Menu
AWS Batch
User Guide

Array Jobs

An array job is a job that shares common parameters, such as the job definition, vCPUs, and memory. It runs as a collection of related, yet separate, basic jobs that may be distributed across multiple hosts and may run concurrently. Array jobs are the most efficient way to execute embarrassingly parallel jobs such as Monte Carlo simulations, parametric sweeps, or large rendering jobs.

AWS Batch array jobs are submitted just like regular jobs. However, you specify an array size (between 2 and 10,000) to define how many child jobs should run in the array. If you submit a job with an array size of 1000, a single job runs and spawns 1000 child jobs. The array job is a reference or pointer to manage all the child jobs. This allows you to submit large workloads with a single query.

When you submit an array job, the parent array job gets a normal AWS Batch job ID. Each child job has the same base ID, but the array index for the child job is appended to the end of the parent ID, such as example_job_ID:0 for the first child job of the array.

At runtime, the AWS_BATCH_JOB_ARRAY_INDEX environment variable is set to the container's corresponding job array index number. The first array job index is numbered 0, and subsequent attempts are in ascending order (1, 2, 3, and so on). You can use this index value to control how your array job children are differentiated. For more information, see Tutorial: Using the Array Job Index to Control Job Differentiation.

For array job dependencies, you can specify a type for a dependency, such as SEQUENTIAL or N_TO_N. You can specify a SEQUENTIAL type dependency (without specifying a job ID) so that each child array job completes sequentially, starting at index 0. For example, if you submit an array job with an array size of 100, and specify a dependency with type SEQUENTIAL, 100 child jobs are spawned sequentially, where the first child job must succeed before the next child job starts. The figure below shows Job A, an array job with an array size of 10. Each job in Job A's child index is dependent on the previous child job. Job A:1 can't start until job A:0 finishes.

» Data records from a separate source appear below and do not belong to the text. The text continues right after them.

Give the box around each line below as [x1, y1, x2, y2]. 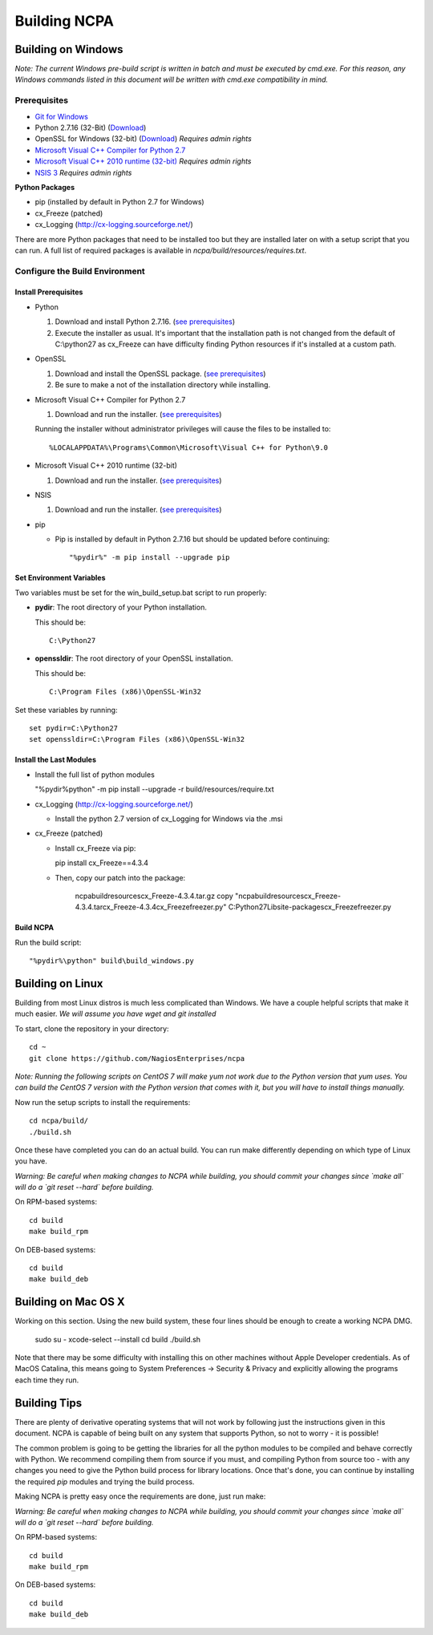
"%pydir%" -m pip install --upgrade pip [69, 553, 230, 562]
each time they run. [14, 1375, 79, 1385]
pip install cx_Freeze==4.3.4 [55, 858, 148, 868]
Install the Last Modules [14, 755, 96, 765]
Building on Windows [14, 42, 123, 56]
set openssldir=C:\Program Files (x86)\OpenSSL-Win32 [29, 735, 245, 744]
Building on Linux [14, 977, 103, 990]
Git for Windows [34, 111, 88, 121]

You can also specify an N_TO_N type dependency with a job ID for array jobs so that each index child of this job must wait for the corresponding index child of each dependency to complete before it can begin. The figure below shows Job A and Job B, two array jobs with an array size of 4 each. Each job in Job B's child index is dependent on the corresponding index in Job A. Job B:1 can't start until job A:1 finishes.

If you cancel or terminate a parent array job, all of the child jobs are cancelled or terminated with it. You can cancel or terminate individual child jobs (which moves them to the FAILED status) without affecting the other child jobs. However, if a child array job fails (on its own or by cancelling/terminating manually), the parent job also fails.